Wednesday, February 22, 2012

NIMBYs are Killing America

  Let me first clarify that I am not a Glenn Beck-style doomster; I don't actually think any one thing will "kill" America. It is a large and prosperous country that is undergoing some economic difficulties, true, but it will not "die".
   Some of what Americans hold dearest, however, will "die". Cheap gasoline, for one. Right now all over the country there are news headlines decrying the price of gasoline. Friends ask me how they can help stop oil speculation: Can they write their congressmen? Can they start a campaign? Republicans blame President Obama. CNN and network anchors shake their heads but offer little explanation apart from noting that Iran has stopped exports to British and French oil companies. Speculation is blamed, as usual. 
   But the speculation is based on the perception of higher prices in future, because of a lack of supply and a surfeit of demand.   As Ian Taylor, CEO of oil trading firm Vitol, said: “The supply side of the market is a mess." Taylor, speaking at IP Week in London, noted: “Demand, even if not great, continues to grow. So it's difficult to see much price downside from current levels.”
   The supply side is a mess for many reasons, most of them political. The crude oil dilemma is not the one that should worry people, though. On balance, there is plenty of crude oil and other refinery feedstocks. Natural gas and shale gas (from hydraulic fracturing or fracking) are plentiful, as is the mucky crude squeezed from oil sands (mainly in Canada).

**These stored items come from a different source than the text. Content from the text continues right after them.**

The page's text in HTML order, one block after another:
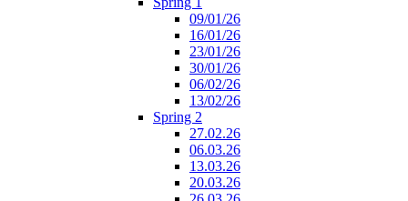
09/01/26
16/01/26
23/01/26
30/01/26
06/02/26
13/02/26
Spring 2
27.02.26
06.03.26
13.03.26
20.03.26
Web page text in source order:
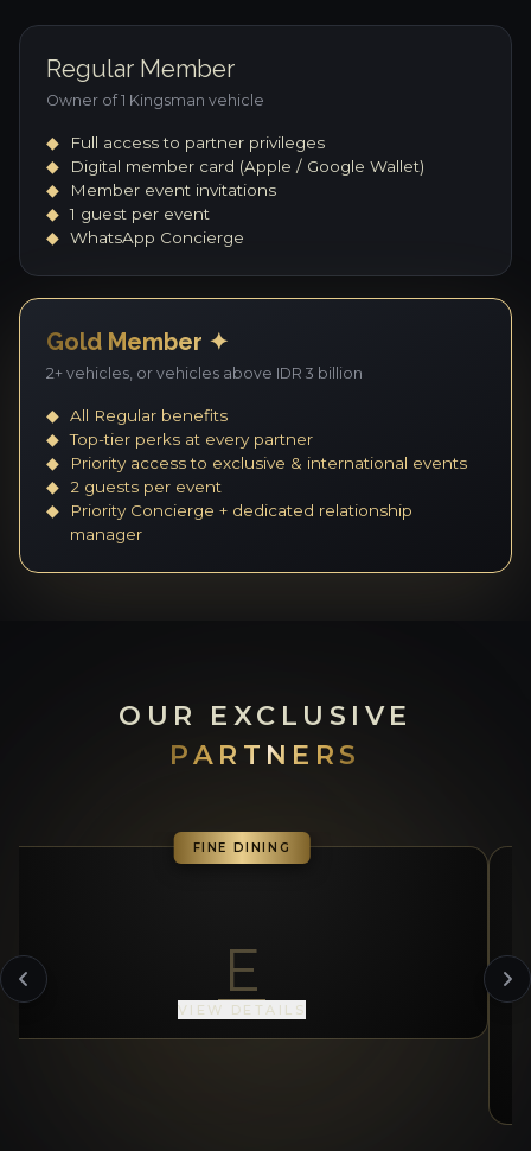
Regular Member
Owner of 1 Kingsman vehicle
Full access to partner privileges
Digital member card (Apple / Google Wallet)
Member event invitations
1 guest per event
WhatsApp Concierge
Gold Member ✦
2+ vehicles, or vehicles above IDR 3 billion
All Regular benefits
Top-tier perks at every partner
Priority access to exclusive & international events
2 guests per event
Priority Concierge + dedicated relationship
manager
OUR EXCLUSIVE
PARTNERS
FINE DINING
E
VIEW DETAILS
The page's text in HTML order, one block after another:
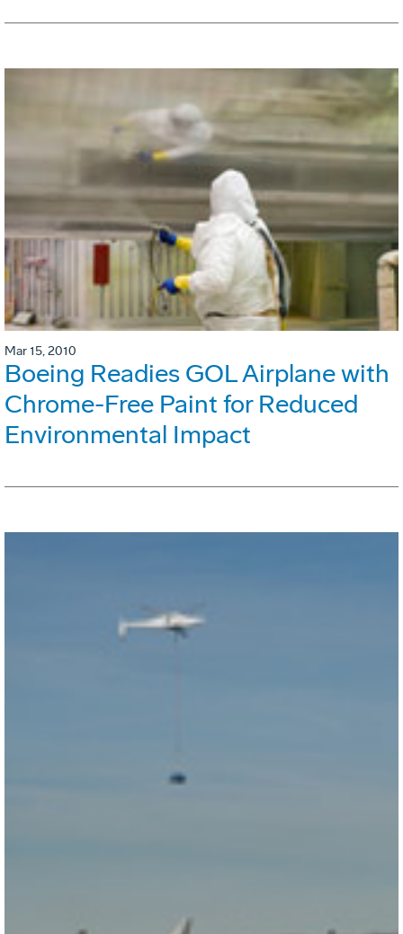
Mar 15, 2010
Boeing Readies GOL Airplane with
Chrome-Free Paint for Reduced
Environmental Impact

The problem is there is little infrastructure to support the shipping and refining of these feedstocks.
   Enter the NIMBYs. The Not In My Back Yard syndrome seems counter to what Americans actually want, which is cheap oil. Most recently the Keystone pipeline, designed to carry oil from Alberta to be refined in multiple places in the U.S., was delayed because no one wanted it to run through their backyards. Plants designed to liquefy natural gas, thereby making it moveable on tankers, are being turned down all over the country. Fears over terrorist attacks on the plants or the tankers are cited, but the real reason? NIMBY. The same NIMBY spirit has scuppered wind and solar farms, waste-to-energy projects, waste-to-fuel plans and hundreds of other ways in which the US could provide more of its own energy.
   One of the biggest problems in the US is the shortage of refinery capacity. There has not been a new refinery of any decent size built in the United States since 1977. Why? NIMBY. If anything, refineries are disappearing. I have written about this before, I know, but it bears repeating. We have lost 500,000 barrels per day of refining capacity on the U.S. East Coast in the past year. These provided nearly 3% of daily U.S. refined products consumed. Most recently the St. Croix Hovensa refinery, operated by Hess and PDVSA, the Venezuelan state-owned oil company, closed removing 350,000 b/d and about 13% of the East Coast's gasoline. It is true that many of these closed due to lousy profit margins. But selling them was not a viable option because any company that bought them would bear unlimited liability for any environmental problems - past or present - that arose. And refineries can be dangerous (explosions are not uncommon) and polluting (ditto spills). NIMBY, thanks very much. 
   But then I won't complain about the price of gasoline - because I think it is too cheap. Gasoline has been too cheap in the United States for a very long time. The low cost of gasoline led to the production of giant SUVs and pickup trucks that can carry a baby elephant and haul its mother on a trailer (the over-reliance in Detroit on producing and selling these relics nearly destroyed their industry altogether). Cheap gasoline gave us roads where there were once railroad tracks; roads which are now crying out for improvement and expansion to handle even more cars. It led to vast, soulless suburbs from which you cannot commute or shop without cars.
   So I say "good" to higher gasoline prices. To the government I say build us some railroads and let us put up waste-to-energy incinerators (cleaner emissions than burning natural gas, believe it or not); to the car companies I say give us smaller, fuel-efficient cars. To home builders I say make the cities more liveable and affordable and let the suburbs die. But the NIMBYs will win, as always. And they will HATE $5.00 gasoline.

Friday, February 3, 2012

Susan G. Komen: How Not to Manage PR

  I frequently write PR material for a company that produces software enabling companies to sense and respond to business events and/or crises. Innovative companies can thus anticipate things that might happen that could spell disaster and avoid them - or even profit from them. One of the examples we are using in a book about this (I am ghostwriting part of it) is the BP oil spill. BP badly misjudged the power of social media and the US Gulf oil spill became an international scandal. From premature press releases about how minimal the spill was, to badly-timed yacht trips by its CEO it was a monument in how not to handle a crisis. BP's CEO Tony Hayward was ejected, the share price was shredded, and the furor no doubt jacked up BP's legal bills and settlements by billions of dollars.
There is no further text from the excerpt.